Increased use of asynchronous and offline processing Workflows such as packaging, transcoding, highlights generation, and QC can often be executed in batch or near-real-time modes. This enables better utilization of compute resources, allowing infrastructure to scale dynamically rather than remain continuously provisioned.
Reduction in always-on infrastructure requirements By decoupling processing stages and introducing elasticity, systems can reduce reliance on fixed-capacity, 24/7 infrastructure models that are common in traditional broadcast environments. Resources can be scaled up for demand peaks and scaled down when idle.
Built-in storage redundancy and recovery models Cloud object storage inherently provides high durability and redundancy, reducing the need for infrastructure-level duplication. Recovery and failover can often be handled at the application layer, improving operational flexibility and reducing operational overhead.
The Four Phases of a Broadcast Cloud Migration
Most cloud migrations move through four identifiable phases. The cost outcomes at each phase are significantly different.
Phase 1: Infrastructure migration. The operation moves into cloud. The architecture proves out in the new environment, and geographic flexibility improves. Costs remain relatively high because this phase is essentially renting cloud infrastructure to do what on-premises infrastructure was already doing.
Phase 2: Optimization. Serverless compute is introduced where it fits. Spot instances handle bursty workloads. Redundancy becomes dynamic rather than static. Costs typically drop significantly from the Phase 1 baseline. This is where many operations stop, and it’s a reasonable outcome.
Phases 3 & 4: Transformation and Expansion. The underlying workflow is reconsidered, not just optimized. Offline rendering, static file serving, and elimination of entire infrastructure categories become possible. Dramatic cost reductions are achievable at this phase. Few operations reach it because it requires rethinking what playout means operationally, not just technically.
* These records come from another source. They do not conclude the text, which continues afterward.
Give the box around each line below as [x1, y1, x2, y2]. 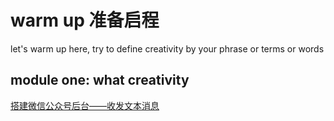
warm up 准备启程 [10, 9, 160, 32]
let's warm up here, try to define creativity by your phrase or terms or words [10, 42, 325, 55]
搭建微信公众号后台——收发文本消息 [10, 99, 160, 111]
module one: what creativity [10, 72, 190, 89]
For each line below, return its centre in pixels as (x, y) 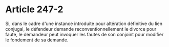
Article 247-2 (34, 9)
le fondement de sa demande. (37, 40)
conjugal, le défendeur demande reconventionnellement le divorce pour (81, 29)
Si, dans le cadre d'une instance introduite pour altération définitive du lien (84, 24)
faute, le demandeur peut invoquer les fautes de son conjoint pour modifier (84, 34)
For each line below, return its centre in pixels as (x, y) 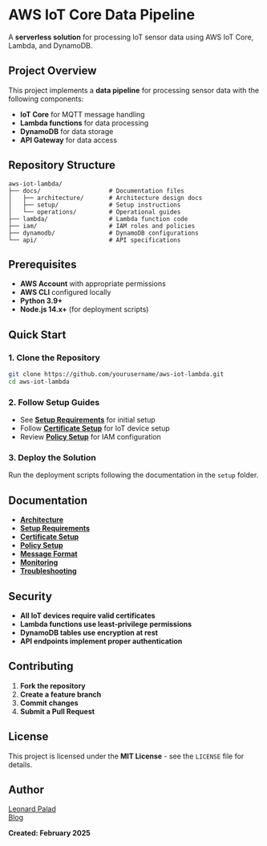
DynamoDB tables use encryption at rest (89, 633)
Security (30, 596)
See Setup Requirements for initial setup (88, 420)
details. (20, 764)
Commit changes (49, 703)
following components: (46, 99)
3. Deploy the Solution (52, 458)
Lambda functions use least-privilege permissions (106, 624)
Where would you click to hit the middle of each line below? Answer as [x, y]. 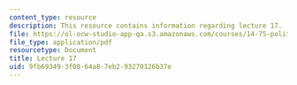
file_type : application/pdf [61, 42]
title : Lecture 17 [43, 58]
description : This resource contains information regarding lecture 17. [146, 26]
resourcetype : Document [53, 50]
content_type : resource [53, 17]
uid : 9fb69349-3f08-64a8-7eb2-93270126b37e [91, 67]
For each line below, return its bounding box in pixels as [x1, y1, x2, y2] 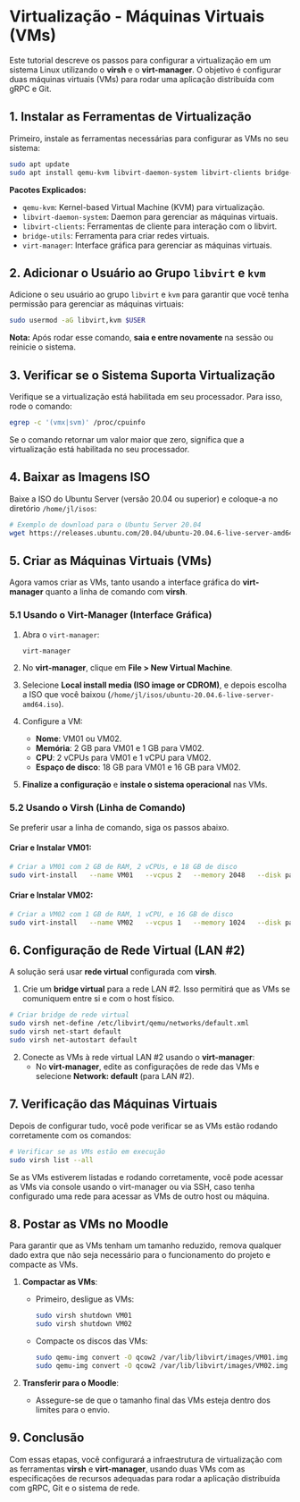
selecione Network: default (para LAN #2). [35, 1070, 195, 1081]
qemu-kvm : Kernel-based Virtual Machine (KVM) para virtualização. [21, 201, 265, 212]
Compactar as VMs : [21, 1277, 98, 1287]
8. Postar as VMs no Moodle [9, 1216, 169, 1231]
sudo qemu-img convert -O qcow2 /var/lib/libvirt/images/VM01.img [35, 1353, 288, 1363]
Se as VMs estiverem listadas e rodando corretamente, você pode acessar [9, 1171, 284, 1182]
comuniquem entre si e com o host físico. [21, 993, 175, 1004]
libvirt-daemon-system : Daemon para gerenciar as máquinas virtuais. [21, 211, 279, 222]
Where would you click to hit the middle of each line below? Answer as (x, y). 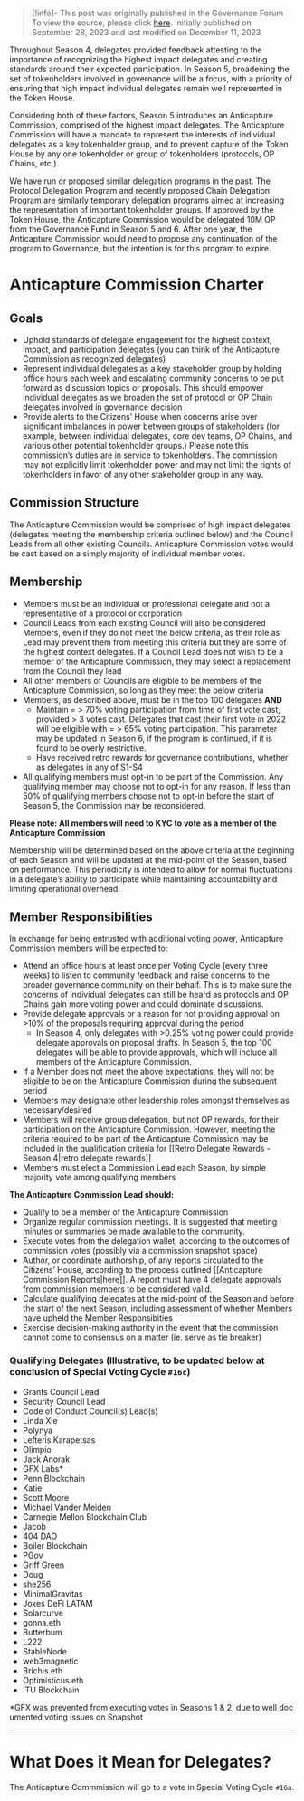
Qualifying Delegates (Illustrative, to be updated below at (137, 1360)
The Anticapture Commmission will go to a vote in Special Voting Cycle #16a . (152, 1787)
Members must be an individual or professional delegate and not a (146, 603)
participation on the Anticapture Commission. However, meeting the (149, 1129)
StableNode (45, 1651)
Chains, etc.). (34, 163)
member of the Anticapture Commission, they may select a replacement (157, 661)
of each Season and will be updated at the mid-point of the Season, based (148, 859)
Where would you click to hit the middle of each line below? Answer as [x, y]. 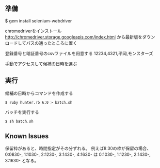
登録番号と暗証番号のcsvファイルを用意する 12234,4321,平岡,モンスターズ [79, 53]
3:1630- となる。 [22, 161]
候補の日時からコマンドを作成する [39, 93]
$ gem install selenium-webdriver [39, 20]
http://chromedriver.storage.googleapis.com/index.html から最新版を [74, 37]
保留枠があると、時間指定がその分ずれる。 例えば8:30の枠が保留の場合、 [78, 149]
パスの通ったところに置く [52, 43]
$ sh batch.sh [19, 121]
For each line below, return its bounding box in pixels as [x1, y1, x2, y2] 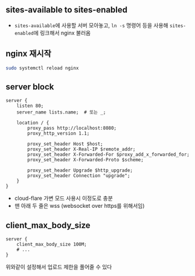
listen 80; [16, 103, 44, 109]
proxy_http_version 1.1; [27, 130, 90, 136]
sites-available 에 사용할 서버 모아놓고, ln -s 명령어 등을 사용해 [14, 21, 168, 29]
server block [5, 82, 54, 92]
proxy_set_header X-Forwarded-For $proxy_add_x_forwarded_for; [27, 152, 190, 158]
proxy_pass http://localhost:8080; [27, 125, 117, 132]
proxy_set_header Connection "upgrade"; [27, 173, 130, 179]
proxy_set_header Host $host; [27, 141, 103, 147]
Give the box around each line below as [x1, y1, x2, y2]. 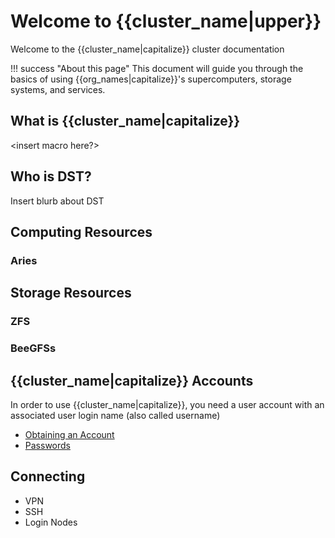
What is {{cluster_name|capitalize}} [10, 113, 241, 130]
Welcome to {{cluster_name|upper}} [10, 10, 322, 33]
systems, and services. [10, 83, 106, 95]
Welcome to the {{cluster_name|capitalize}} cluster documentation [10, 43, 285, 55]
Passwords [24, 439, 71, 451]
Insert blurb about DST [10, 195, 105, 207]
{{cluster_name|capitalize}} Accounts [10, 372, 254, 389]
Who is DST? [10, 168, 92, 185]
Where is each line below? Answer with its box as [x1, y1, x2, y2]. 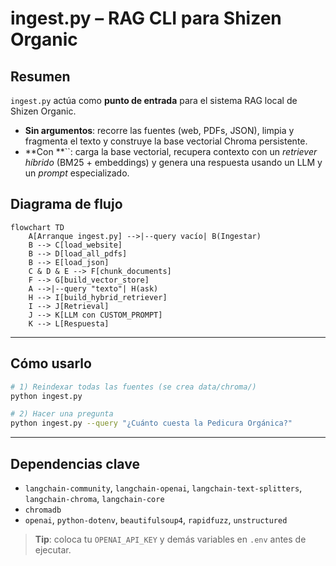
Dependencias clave [10, 455, 140, 472]
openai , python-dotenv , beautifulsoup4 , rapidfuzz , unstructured [24, 513, 288, 526]
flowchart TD [10, 222, 65, 232]
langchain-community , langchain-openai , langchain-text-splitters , [24, 482, 303, 494]
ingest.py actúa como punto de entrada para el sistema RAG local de [10, 95, 298, 106]
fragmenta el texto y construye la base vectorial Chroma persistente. [24, 135, 308, 147]
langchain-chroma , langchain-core [24, 492, 165, 504]
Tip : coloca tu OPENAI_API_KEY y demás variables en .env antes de [34, 533, 307, 545]
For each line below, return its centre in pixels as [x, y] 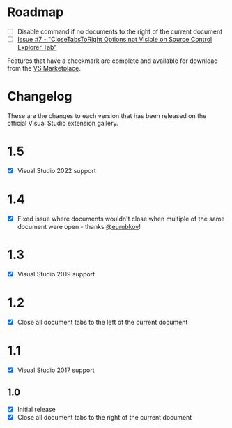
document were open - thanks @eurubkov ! [79, 227]
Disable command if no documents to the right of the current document [120, 31]
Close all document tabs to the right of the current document [105, 417]
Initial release [36, 409]
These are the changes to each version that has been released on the [107, 116]
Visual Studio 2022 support [56, 170]
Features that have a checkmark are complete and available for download [113, 61]
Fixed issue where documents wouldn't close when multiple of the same [121, 219]
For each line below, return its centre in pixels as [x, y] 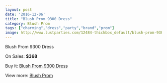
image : [12, 33]
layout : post [19, 10]
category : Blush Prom [28, 23]
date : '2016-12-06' [25, 14]
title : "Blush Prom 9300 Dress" [39, 19]
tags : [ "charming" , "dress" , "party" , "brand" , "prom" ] [60, 28]
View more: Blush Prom [29, 75]
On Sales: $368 [21, 56]
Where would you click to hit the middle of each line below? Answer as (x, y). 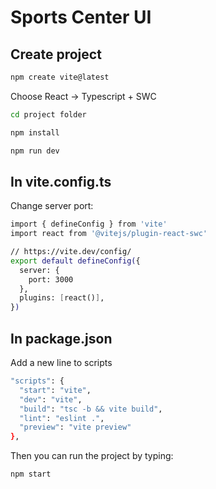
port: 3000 (51, 279)
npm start (31, 474)
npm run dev (35, 151)
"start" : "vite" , (55, 390)
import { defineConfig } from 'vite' (89, 224)
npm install (35, 132)
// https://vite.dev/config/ (71, 252)
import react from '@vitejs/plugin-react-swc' (109, 234)
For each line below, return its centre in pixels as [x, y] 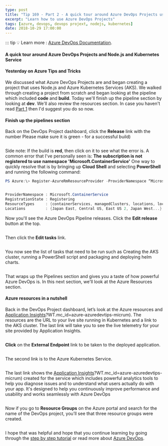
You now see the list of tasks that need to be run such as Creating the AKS [82, 251]
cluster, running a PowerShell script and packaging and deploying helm [78, 257]
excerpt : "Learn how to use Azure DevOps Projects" [60, 19]
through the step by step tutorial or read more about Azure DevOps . [75, 438]
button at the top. [23, 223]
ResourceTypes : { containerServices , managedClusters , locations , [80, 204]
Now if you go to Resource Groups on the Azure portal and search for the [81, 408]
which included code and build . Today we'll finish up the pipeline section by [83, 98]
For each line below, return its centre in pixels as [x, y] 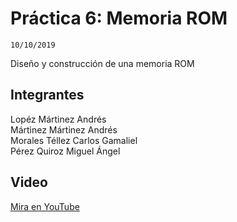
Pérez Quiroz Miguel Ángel [65, 151]
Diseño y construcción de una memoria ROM [102, 63]
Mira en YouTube [45, 206]
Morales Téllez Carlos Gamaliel [74, 140]
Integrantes [47, 95]
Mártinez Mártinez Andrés [64, 129]
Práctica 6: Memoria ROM [119, 18]
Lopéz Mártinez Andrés [58, 119]
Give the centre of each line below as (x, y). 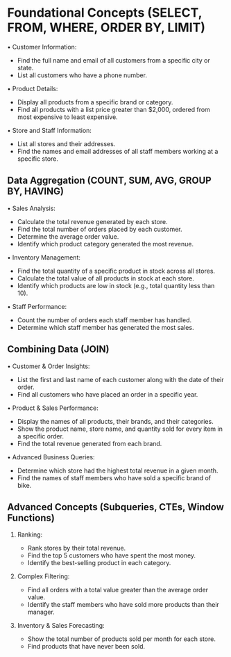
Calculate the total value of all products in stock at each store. (105, 278)
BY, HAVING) (36, 192)
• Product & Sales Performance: (53, 408)
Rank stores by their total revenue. (77, 548)
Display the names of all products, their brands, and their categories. (115, 421)
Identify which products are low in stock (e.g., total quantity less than (116, 285)
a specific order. (41, 436)
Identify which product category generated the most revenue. (105, 244)
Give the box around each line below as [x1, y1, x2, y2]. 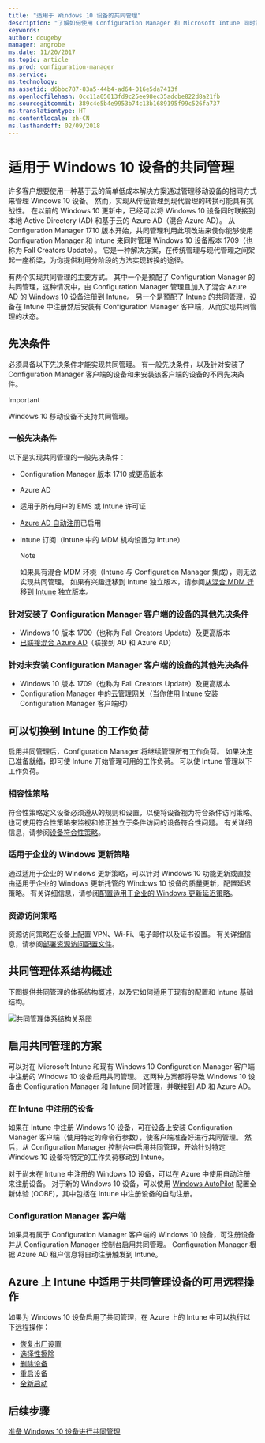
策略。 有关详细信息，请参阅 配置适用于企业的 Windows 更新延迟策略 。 [8, 888, 237, 897]
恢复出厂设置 [19, 1339, 62, 1349]
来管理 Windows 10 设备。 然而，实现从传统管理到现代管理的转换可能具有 [8, 195, 247, 206]
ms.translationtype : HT [8, 108, 87, 115]
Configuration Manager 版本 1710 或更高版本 [19, 469, 164, 478]
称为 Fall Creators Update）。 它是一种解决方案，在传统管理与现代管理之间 [8, 245, 248, 255]
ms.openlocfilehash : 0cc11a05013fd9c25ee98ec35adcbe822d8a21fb [8, 93, 221, 100]
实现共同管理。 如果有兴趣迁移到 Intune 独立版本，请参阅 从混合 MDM [19, 576, 246, 586]
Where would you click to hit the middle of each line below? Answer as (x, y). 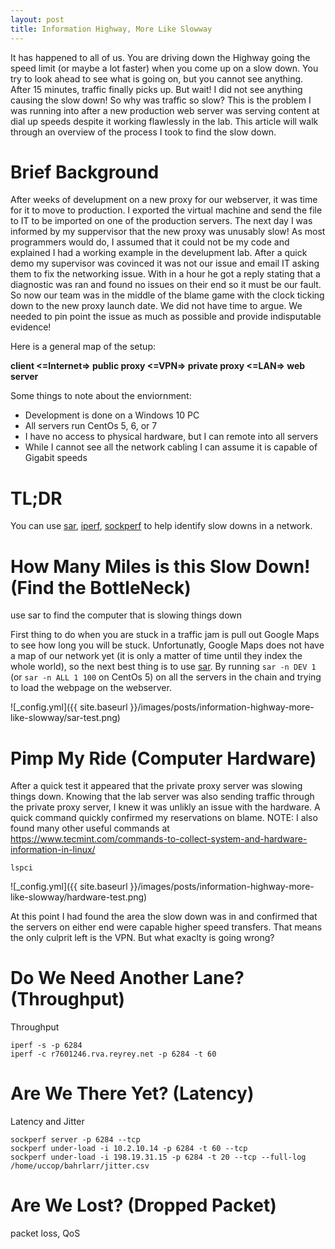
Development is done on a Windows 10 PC (112, 415)
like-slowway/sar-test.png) (65, 718)
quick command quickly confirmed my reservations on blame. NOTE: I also (164, 818)
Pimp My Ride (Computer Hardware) (163, 758)
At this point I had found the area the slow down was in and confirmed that (164, 917)
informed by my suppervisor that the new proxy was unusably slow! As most (168, 232)
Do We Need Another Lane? (127, 978)
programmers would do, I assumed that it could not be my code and (150, 242)
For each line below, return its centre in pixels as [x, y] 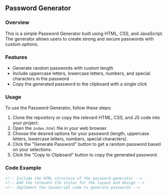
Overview [17, 23]
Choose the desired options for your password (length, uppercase [81, 134]
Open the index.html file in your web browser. [60, 128]
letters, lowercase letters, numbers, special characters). [70, 139]
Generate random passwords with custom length [63, 68]
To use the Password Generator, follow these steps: [58, 108]
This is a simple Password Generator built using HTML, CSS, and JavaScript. [84, 33]
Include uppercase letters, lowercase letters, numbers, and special [81, 73]
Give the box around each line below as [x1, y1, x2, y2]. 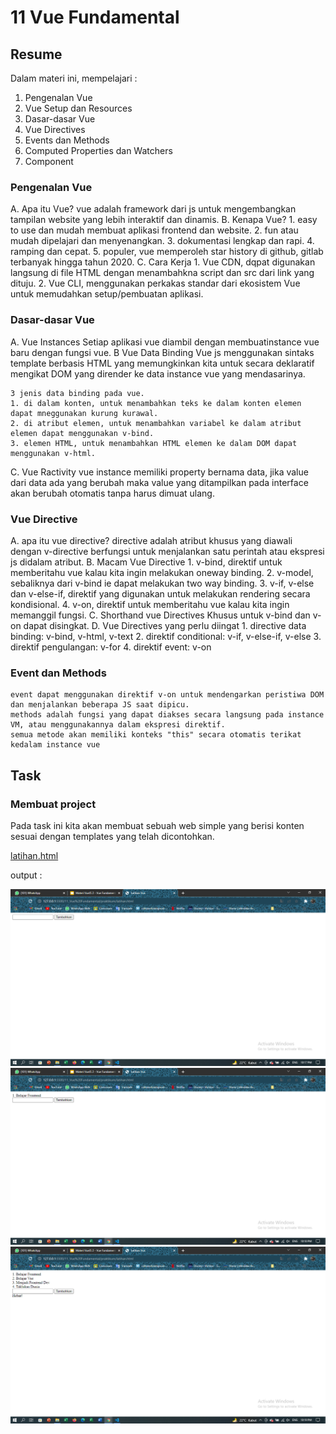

What Are the Main Objections to Broadcast Cloud Migration?
Three concerns come up consistently. Each has a practical response.
“Bandwidth costs will be prohibitive.” This tends to hold when content moves between cloud and on-premises repeatedly. When workflows stay cloud-end-to-end and use efficient compression, the calculation changes. JPEG XS delivers a significant bandwidth reduction with sub-millisecond latency.
“Latency requirements can’t be met in cloud.” For viewer-facing distribution, this is generally not a limiting factor, as OTT workflows (e.g., HTTP Live Streaming) already operate with inherent latency of several seconds.
For live production workflows, latency-sensitive use cases are typically addressed through a combination of:
- optimized cloud regions
- edge deployment models
- and specialized low-latency transport and processing architectures
For example, services such as AWS Wavelength or Azure edge offerings can bring compute closer to contribution sources, reducing network round-trip latency for selected workloads.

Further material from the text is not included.